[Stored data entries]
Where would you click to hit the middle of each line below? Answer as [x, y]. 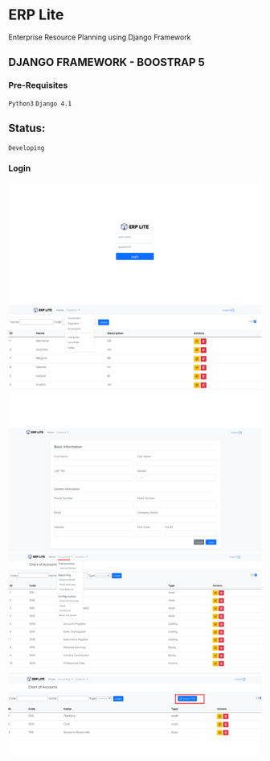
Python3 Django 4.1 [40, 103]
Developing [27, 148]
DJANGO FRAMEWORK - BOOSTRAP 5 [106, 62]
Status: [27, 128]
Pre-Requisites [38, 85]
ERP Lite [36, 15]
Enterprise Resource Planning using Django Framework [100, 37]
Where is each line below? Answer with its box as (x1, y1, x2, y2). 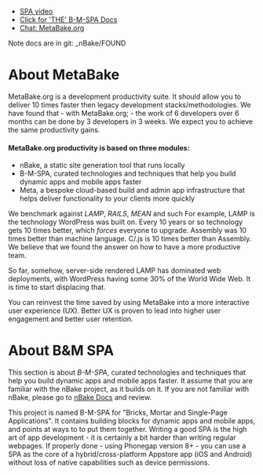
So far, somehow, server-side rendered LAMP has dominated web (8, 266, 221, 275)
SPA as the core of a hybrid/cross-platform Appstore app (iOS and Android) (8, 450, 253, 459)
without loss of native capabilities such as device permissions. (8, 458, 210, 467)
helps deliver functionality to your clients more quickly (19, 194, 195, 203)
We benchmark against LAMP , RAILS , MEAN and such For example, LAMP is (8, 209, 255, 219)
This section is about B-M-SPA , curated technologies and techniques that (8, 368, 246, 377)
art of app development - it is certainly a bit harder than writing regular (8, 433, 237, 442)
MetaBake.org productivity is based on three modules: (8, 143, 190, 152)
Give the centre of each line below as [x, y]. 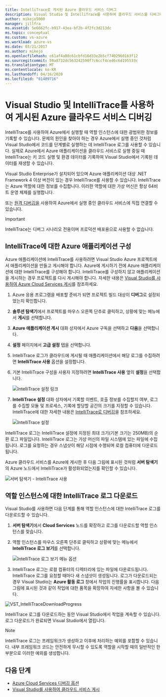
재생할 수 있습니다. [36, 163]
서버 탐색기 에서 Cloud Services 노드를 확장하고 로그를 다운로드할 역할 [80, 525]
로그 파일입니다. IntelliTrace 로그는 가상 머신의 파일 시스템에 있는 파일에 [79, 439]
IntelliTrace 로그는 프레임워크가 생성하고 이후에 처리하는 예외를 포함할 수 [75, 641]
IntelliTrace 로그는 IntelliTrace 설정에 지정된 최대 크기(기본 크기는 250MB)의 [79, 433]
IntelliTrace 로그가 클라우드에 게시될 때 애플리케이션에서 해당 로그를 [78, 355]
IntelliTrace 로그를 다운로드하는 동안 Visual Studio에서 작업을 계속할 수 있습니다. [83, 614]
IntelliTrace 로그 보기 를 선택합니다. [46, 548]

==

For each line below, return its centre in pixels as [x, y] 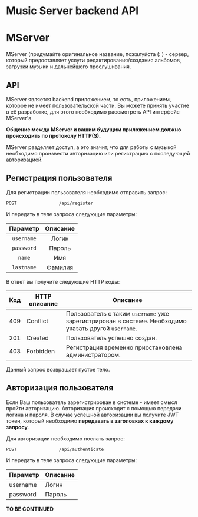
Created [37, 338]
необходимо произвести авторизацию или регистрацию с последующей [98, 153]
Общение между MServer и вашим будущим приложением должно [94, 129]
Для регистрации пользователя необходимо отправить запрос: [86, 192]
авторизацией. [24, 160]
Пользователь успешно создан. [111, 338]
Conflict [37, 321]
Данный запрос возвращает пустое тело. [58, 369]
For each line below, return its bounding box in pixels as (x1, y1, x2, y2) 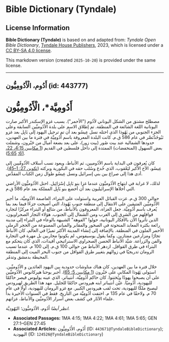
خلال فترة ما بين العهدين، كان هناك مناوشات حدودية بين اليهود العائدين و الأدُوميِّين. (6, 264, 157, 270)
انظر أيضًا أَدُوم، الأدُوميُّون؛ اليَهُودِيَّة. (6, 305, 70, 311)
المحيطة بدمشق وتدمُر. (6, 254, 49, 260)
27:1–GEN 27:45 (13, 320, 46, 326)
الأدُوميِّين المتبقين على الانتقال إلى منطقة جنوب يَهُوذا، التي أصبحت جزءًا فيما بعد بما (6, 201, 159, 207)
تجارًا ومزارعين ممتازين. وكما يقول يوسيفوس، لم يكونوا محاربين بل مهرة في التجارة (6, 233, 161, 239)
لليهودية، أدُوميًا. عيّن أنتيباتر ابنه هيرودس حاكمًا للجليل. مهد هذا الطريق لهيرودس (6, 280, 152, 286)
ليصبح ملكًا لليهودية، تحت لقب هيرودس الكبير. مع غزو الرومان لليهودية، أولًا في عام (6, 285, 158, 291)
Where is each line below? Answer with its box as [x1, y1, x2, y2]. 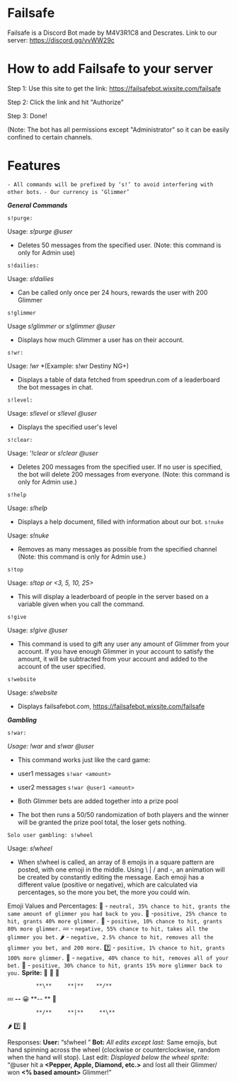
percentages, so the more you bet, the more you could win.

• **ACTION ITEM**
Make a copy of each line in the records above that has the word "있습니다".

• **SOLUTION FOR THIS EXERCISE**
재생할 수 있습니다. [36, 163]
IntelliTrace 로그를 다운로드하는 동안 Visual Studio에서 작업을 계속할 수 있습니다. [83, 614]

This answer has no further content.